Reply to his PM with this ( courtesy of Google translate as Prof would say :wink: :


Olá Por favor, esteja ciente de que Motorhomefacts não permite publicidade dentro de mensagens ou mensagens privadas. Sua filiação será suspenso se você continuar a fazer isso.


Hello Please be aware that Motorhomefacts does not allow advertising within posts or private messages. Your membership will be suspended if you continue to do this.



P.S. also do use the correct report button, ....you will find one in the PM itself ...that way the admins can see that the PM system is being used for Spam


----------



## grouch (Oct 1, 2005)

Tried to find a report button on the pm but cannot see one.


----------



## spykal (May 9, 2005)

grouch said:


> Tried to find a report button on the pm but cannot see one.


Hi Grouch

There should be one, but it is not that obvious ...I see an exclamation mark over on the top right of the message, click on that to report the PM ...see picture.

Mike


----------



## CPW2007 (Aug 17, 2007)

This is interesting! >>>>> http://www.motorhomefacts.com/ftopic-156401.html (Note that this post by Nukeadmin has also been reported!  :? )

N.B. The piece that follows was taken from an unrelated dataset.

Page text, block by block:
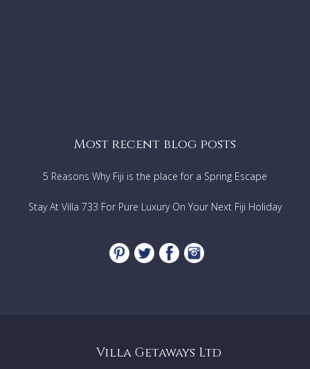
Most recent blog posts
5 Reasons Why Fiji is the place for a Spring Escape
Stay At Villa 733 For Pure Luxury On Your Next Fiji Holiday
Villa Getaways Ltd

The previous four postings by this campsite owner across different sub-forums were reported by me when I noticed them and considered them to be from a spammer. Is the above referenced post by Nukeadmin an auto insert or has Nuke put that on himself? I also notice that Nukeadmin is still described as Site admin?

Regards

Chris


----------



## bognormike (May 10, 2005)

"Auto" type posts like the birthday wishes and these site additions still carry nuke's name. Campsite additions are vetted by admin staff before they can be posted; note the comment about ignoring the rating! 

In the old days :roll: one of us mods would have contacted him and warned him not to spam - either via the forums or PM.


----------



## olley (May 1, 2005)

Ah the good old days, fair brings a tear to my eye. 

Ian


----------